Systemic autoimmune myopathies (SAMs) are a heterogeneous group of rare systemic autoimmune diseases that primarily affect skeletal muscles. Patients with SAMs show progressive skeletal muscle weakness and consequent functional disabilities, low health quality, and sedentary lifestyles. In this context, exercise training emerges as a non-pharmacological therapy to improve muscle strength and function as well as the clinical aspects of these diseases. Because many have feared that physical exercise exacerbates inflammation and consequently worsens the clinical manifestations of SAMs, it is necessary to evaluate the possible benefits and safety of exercise training among these patients. The present study systematically reviews the evidence associated with physical training among patients with SAMs.


Systemic autoimmune myopathies (SAMs) are a heterogeneous group of rare autoimmune systemic diseases that primarily affect skeletal muscles [1, 2]. Depending on demographic, clinical, laboratory, histopathological, and evolutionary data, SAMs can be subdivided into dermatomyositis (DM), polymyositis (PM), inclusion body myositis (IBM), and others [3].

Patients with SAMs share a common clinical presentation characterized by skeletal muscle weakness, which ultimately leads to functional disability and increased morbidity and mortality [4].

Until the 1960s, absolute rest was recommended for patients with autoimmune rheumatic diseases to help treat the disease [5]. However, this recommendation has changed because sedentary behavior is now known to be associated with increases in triglyceride levels, blood pressure, insulin resistance, and cardiovascular risk [6, 7]. In this context, exercise training emerged as a non-pharmacological therapy for patients with SAMs, thereby contributing to the restoration of the muscle strength and functional capacity of these individuals and improving their clinical condition. Because exercise training among these patients was prohibited for many years, it is necessary to understand the mechanisms through which physical exercise acts to improve these parameters, as well as the safety of recommending exercise training to treat these diseases. Thus, the purpose of this review was to describe the safety of exercise training among patients, particularly those with SAMs.

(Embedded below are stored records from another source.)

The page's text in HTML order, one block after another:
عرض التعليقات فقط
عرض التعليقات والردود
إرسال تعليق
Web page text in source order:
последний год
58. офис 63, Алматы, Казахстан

For the present study, a bibliographic search was performed using the electronic databases Medline and PubMed.

The descriptors were selected in January 2017 and were defined based on the following keywords (in English): dermatomyositis, inclusion body myositis, polymyositis, idiopathic inflammatory myopathies, aerobic capacity, muscle strength, functional capacity, physical activity, exercise training, resistance training, vascular occlusion training, and resistance training with vascular occlusion. These keywords were combined using the Boolean operators “AND” and “OR” and adapted to each database as needed. In addition, the reference lists of all retrieved articles were manually reviewed.

The following inclusion criteria were adopted: no time limit; published in English; original articles, case reports, case series, controlled clinical trials, or longitudinal experimental studies (with experimental and control groups); exercise/physical training interventions were conducted for individuals with SAMs; details of the intervention, such as duration, frequency, types of exercise and intensity, were listed; and muscle strength and/or functionality were evaluated and presented as primary or secondary outcomes through physical performance tests.

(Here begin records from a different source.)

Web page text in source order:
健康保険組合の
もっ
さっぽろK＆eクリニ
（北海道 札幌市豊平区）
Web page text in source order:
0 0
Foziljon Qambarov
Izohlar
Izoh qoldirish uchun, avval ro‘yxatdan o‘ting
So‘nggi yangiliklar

Abstracts of congresses, monographs, theses and dissertations, articles about other myopathies (e.g., muscular dystrophy, metabolic myopathy, and neuromuscular disease), and letters to the editor that were purely commentary were excluded from this review.

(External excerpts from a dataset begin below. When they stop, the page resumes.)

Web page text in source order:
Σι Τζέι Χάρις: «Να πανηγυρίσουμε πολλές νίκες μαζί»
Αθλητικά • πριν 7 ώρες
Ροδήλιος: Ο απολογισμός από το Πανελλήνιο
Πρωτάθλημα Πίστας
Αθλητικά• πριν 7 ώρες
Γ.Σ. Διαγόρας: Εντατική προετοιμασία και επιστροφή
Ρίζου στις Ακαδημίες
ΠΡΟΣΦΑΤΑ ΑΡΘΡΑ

The search identified 26 articles. The concepts used in this study are explained in Table 1.

Table 1 Concepts used in physical training

Literature review

The first studies that evaluated the effect of physical exercise on patients with SAMs were performed in the 1990s by Hicks et al. [8] (Table 2) and Escalante et al. [9] (Table 3). Hicks et al. [8] demonstrated that a 4-week quadriceps and biceps isometric strengthening program for patients with PM effectively increased isometric strength without increasing muscle enzyme serum levels. Escalante et al. [9] were the first to suggest that patients with active SAMs can participate in rehabilitation programs involving strength training. Furthermore, these programs were associated with a clinical improvement in strength without increasing muscle enzyme serum levels.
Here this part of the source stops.